Note that the frequency of the first clock signal may be controlled to match the frequency of the second clock signal based on the first clock signal (or synchronous clock signal) in parallel with the output of the synchronous clock signal.

[Embodiment] Fig. 1 is an overall block diagram showing an embodiment of the present invention.
The figure is a timing chart explaining the operation.
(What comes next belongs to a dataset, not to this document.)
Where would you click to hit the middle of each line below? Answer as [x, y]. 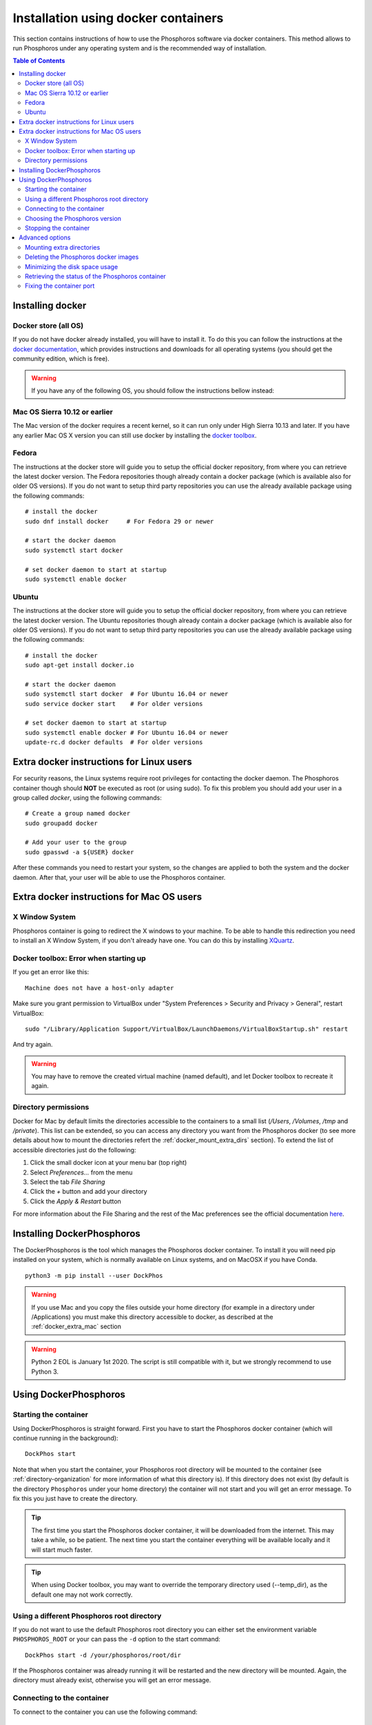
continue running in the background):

The differential oscillation output A of the variable frequency oscillator (VCO) 2 can be stopped by the synchronization trigger signal shown in FIG. 2 2) formed by the rising edge of the external synchronization signal shown in FIG. and the phase comparator lO.

On the other hand, 90
The output signal C delayed (-90° phase) is
60°) is input to the variable block 9. variable block 9
The output differential bear F is input to the phase comparator 5 and the phase comparator 10 as well as to the gate circuit 14.

The switching control circuit 100 controls two switches (SW) as described later based on the human output signal information of the variable frequency oscillator 2.
6. Control ON and OFF of 12 (so that when one is ON, the other becomes OFF).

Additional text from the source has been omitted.